Miguel Romero: el tiempo entre imágenes
Elipsis | Crítica
Miguel Romero indaga en la relación temporal entre las imágenes analógicas de su archivo personal en su nuevo libro 'Elipsis', publicado por Ediciones Anómalas.
La ficha
'Elipsis'. Miguel Romero. Ediciones Anómalas. Barcelona, 2019. 48 páginas. 15 euros
Voluntariamente alejado del mundillo de la fotografía, artista discreto y extraterritorial, Miguel Romero (Sevilla, 1971) ha sido siempre mucho más que un fotógrafo con el ojo cargado y la cámara a cuestas. Su obra (Asideros, Un día gris, Intrusos, Náufragos), casi secreta salvo para un puñado de amigos, colegas y alumnos con suerte, atraviesa ya tres décadas en los márgenes de toda institución y toda norma, también, por supuesto, de toda moda o tendencia, para reflexionar de manera íntima y sigilosa, siempre con un preciso y erudito bagaje teórico y conceptual y una inagotable voluntad lúdica, sobre las fronteras de lo fotográfico y su relación con la autobiografía, la memoria, el archivo encontrado o la ficción en una época de saturación de imágenes digitales perfectas, miméticas e intercambiables.
Apenas unas cuantas exposiciones y catálogos y, en los últimos años, unos pequeños libros artesanales preciosamente autoeditados (Muéstreme sus negativos, 1/125 f:5.6), alumbran públicamente una trayectoria en constante movimiento, en constante búsqueda, sin dar nada por sentado ni por sabido, si acaso cuestionando toda certeza o inercia, volviendo si es preciso a los orígenes y a las preguntas esenciales sobre la imagen y el dispositivo fotográfico para desarrollar una personal historia de la mirada que acaba de ver ahora una hermosa recompensa en forma de libro-objeto, Elipsis, gracias a Ediciones Anómalas y al buen gusto de su responsable, Montse Puig.
Un libro de imágenes partidas e incompletas apenas anotado con una única frase: “Es en los negativos donde descansan las imágenes unas con otras, separadas por el tiempo”. Partidas e incompletas en tanto que la operación pasa aquí por hacer ver y poner el foco en el intersticio, en la línea negra, en la frontera liminar que separa una imagen de otra en los negativos del viejo proceso analógico. Un proceso que recupera y reelabora la materialidad de la imagen, su condición física y táctil, sus texturas y colores imperfectos, la temporalidad azarosa entre una y otra, en un nuevo discurso.
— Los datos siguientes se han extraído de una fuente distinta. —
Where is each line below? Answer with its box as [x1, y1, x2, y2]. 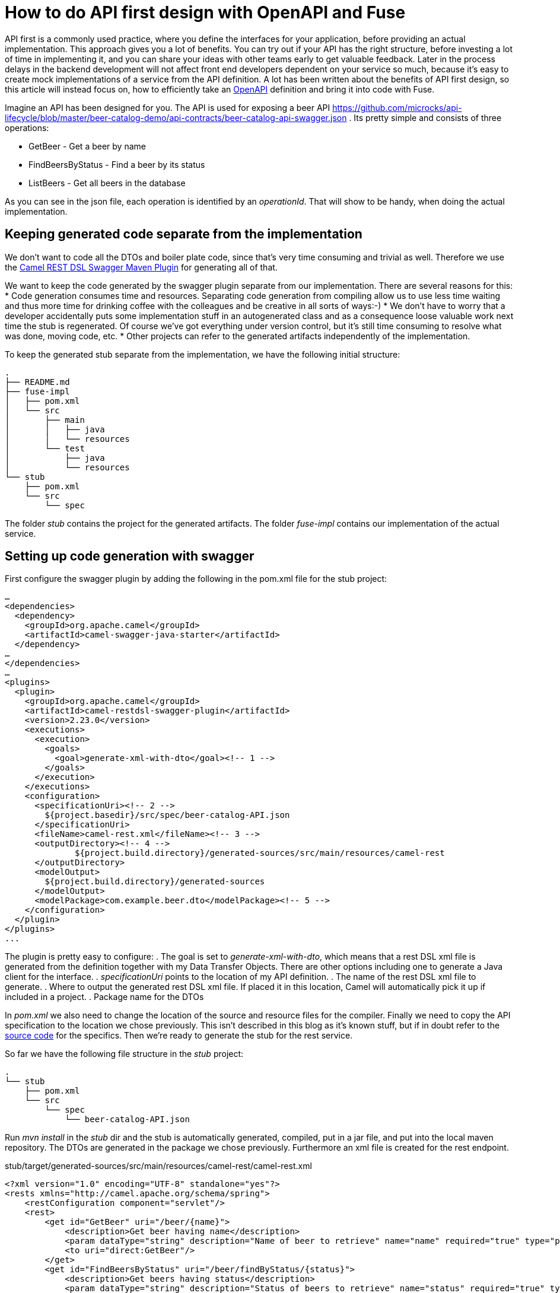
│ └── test [5, 443, 85, 453]
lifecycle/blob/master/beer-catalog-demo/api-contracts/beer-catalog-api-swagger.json [5, 112, 347, 123]
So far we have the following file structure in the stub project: [5, 1049, 244, 1059]
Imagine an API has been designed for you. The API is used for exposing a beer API [5, 102, 330, 113]
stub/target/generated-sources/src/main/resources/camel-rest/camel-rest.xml [5, 1161, 312, 1171]
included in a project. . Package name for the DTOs [5, 992, 204, 1002]
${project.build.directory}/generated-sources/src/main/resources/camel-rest [75, 848, 445, 858]
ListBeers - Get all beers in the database [28, 177, 186, 188]

Lo desarrolla el propio autor: "El mundo analógico está asociado a la memoria, a un tiempo en el que necesitábamos carretes de película para conseguir atrapar las fotografías. Cogíamos la cámara, disparábamos con ella, la guardábamos y, al cabo de un tiempo, volvíamos a sacarla para seguir haciendo fotos. En las tiras de negativos quedaban las imágenes unas al lado de las otras, separadas por una línea negra, estableciendo relaciones inesperadas entre ellas. El tiempo que transcurría entre una foto y otra, que podía ser breve o largo, quedaba reflejado en esas tiras de celuloide. Un lugar donde los fotogramas estaban condenados a vivir unos con otros, o unos contra otros, en un juego engendrado por el azar. Siempre me han llamado la atención esos saltos en el tiempo y esa dulce condena de las imágenes a permanecer juntas, y bajo esa perspectiva he regresado a mi pasado analógico".
El formato apaisado se hace así obligatorio y esencial en un libro secuencial que, como aquel fundacional Los americanos, de Robert Frank, invita al observador a hilvanar o imaginar historias entre sus imágenes encabalgadas, a descifrar los puentes y enlaces (a veces secretos) entre una y otra, a completar el viaje planetario (de Egipto a Nueva York, del Caribe a Turquía, de Portugal a la India) del fotógrafo y sus personajes anónimos, a seguir la dirección de sus miradas o imaginar su contraplano, a saltar entre lugares y tiempos distantes a través del horizonte, buscando patrones gráficos, ritmos, acercamientos y alejamientos, figuras-testigo que componen poco a poco un sugerente relato viajero entre la ciudad y el desierto, entre el asfalto y el océano, entre los árboles y los vehículos, entre los rostros, las formas y los objetos diseminados en el paisaje.
Se trata de volver a mirar lo ya mirado (y vivido), de recomponer el orden de la vieja memoria analógica en un nuevo y enigmático relato para un observador que no conoce las claves íntimas pero que puede perderse en las imágenes para proyectarse en ellas y otorgarle nuevos sentidos. Más que un libro de fotografías o intersecciones, Elipsis puede verse también como una pequeña y godardiana película de autor, como una invitación a compartir un viaje personal en un tiempo que se mueve indistintamente hacia atrás y hacia adelante.